## WHAT NEEDS TO BE DONE
Somewhere below are a line with "Sons of Aaron [5, 310, 94, 329]" and a later line with "who were counted of them, were". Output exactly those lines and all lines between them.

## RECORDS SUPPLIED
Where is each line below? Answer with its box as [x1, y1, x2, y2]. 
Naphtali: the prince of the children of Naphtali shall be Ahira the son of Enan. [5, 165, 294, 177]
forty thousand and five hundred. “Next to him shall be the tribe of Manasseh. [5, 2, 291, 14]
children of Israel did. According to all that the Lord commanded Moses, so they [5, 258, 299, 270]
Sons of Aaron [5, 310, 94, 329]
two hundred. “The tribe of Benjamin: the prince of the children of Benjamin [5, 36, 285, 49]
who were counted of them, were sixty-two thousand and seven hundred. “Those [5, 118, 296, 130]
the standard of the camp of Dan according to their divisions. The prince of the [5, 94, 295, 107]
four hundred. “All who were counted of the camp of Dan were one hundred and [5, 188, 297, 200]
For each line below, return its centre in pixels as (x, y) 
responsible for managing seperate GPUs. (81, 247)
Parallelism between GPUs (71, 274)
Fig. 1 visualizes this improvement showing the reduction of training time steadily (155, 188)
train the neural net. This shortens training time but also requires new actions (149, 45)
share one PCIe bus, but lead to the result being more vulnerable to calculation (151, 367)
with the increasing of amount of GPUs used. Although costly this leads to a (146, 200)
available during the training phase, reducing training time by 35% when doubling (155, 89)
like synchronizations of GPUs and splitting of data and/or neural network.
...
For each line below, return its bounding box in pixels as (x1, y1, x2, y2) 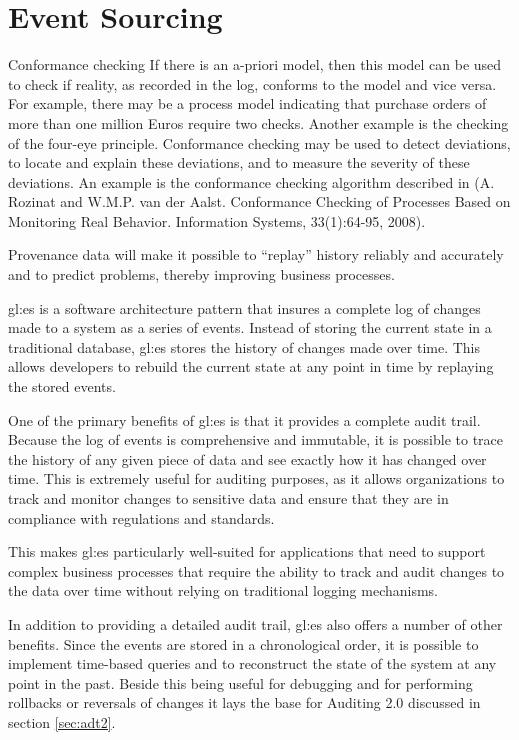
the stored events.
---
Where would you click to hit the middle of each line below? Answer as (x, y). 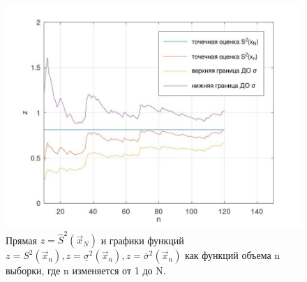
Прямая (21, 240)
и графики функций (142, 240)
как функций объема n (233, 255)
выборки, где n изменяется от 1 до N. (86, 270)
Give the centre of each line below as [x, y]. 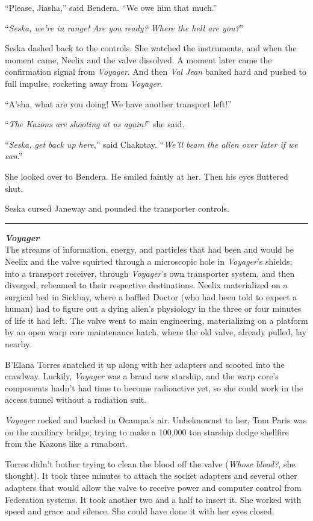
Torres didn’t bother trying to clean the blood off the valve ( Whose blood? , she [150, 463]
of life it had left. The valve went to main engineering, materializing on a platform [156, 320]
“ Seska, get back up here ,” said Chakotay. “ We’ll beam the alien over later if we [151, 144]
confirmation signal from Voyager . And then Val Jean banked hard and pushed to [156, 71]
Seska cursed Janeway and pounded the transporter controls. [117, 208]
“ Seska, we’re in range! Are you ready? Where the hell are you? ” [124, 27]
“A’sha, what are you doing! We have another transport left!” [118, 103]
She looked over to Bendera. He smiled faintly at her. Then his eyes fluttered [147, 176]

## PROBLEM SOLUTION
Sons of Aaron [5, 310, 94, 329]
two hundred. “The tribe of Benjamin: the prince of the children of Benjamin [5, 36, 285, 49]
who were counted of them, were sixty-two thousand and seven hundred. “Those [5, 118, 296, 130]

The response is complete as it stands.